Sure, TTN is a springboard to TTI, but if TTN is loosing most of the packets, this is also no good promotion for TTI.

redwirelessus · October 28, 2019, 1:49pm

It seems we’re back to normal since about 2:40 AM EST after 4 hours of downtime last night :

You can see communication was in/out around 1 PM yesterday, then 5 PM, then 10 PM until almost 3 AM. I let TTN know and they’re looking into it as of last night.

DeltaQ · October 30, 2019, 3:42pm

Same here…
We have a gateway with 30 devices and 5-min updates and a random 10% of those updates does arrive in the Gateway Traffic list (correctly labelled, indistinguishable from other payloads etc) but AFAICT not in the Application Data list and not on the MQTT API.

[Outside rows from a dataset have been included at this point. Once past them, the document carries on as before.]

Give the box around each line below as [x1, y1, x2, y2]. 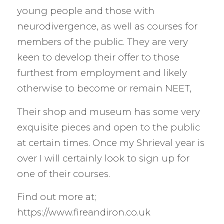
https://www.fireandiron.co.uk [16, 206, 150, 218]
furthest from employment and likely [16, 66, 187, 78]
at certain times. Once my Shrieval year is [16, 136, 204, 148]
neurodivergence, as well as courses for [16, 20, 197, 32]
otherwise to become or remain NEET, [16, 82, 194, 94]
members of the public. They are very [16, 35, 188, 47]
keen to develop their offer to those [16, 51, 179, 63]
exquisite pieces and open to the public [16, 121, 200, 133]
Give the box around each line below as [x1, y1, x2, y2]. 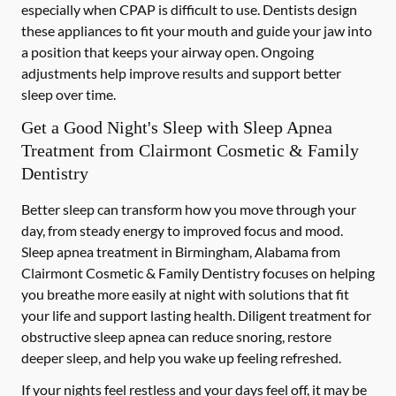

DeltaQ · October 30, 2019, 3:47pm

same issue?

ferfersan6 · October 31, 2019, 8:24am

Yes, seems the same. I am working with a GPS and it is losing packets since I started it (3 days). Sometimes it loses more, sometimes less. But all packets appear in the GW backend. Don’t know where the problem could be.

DeltaQ · November 6, 2019, 11:22am

FYI: what we did to “solve” the issue is to add a Data Storage integration on the TTN Application and use the REST API on that storage instead of the MQTT interface.

EFthings01 · November 7, 2019, 5:06pm

Hy,

thank you very much, I did not know it exists. Did it really help?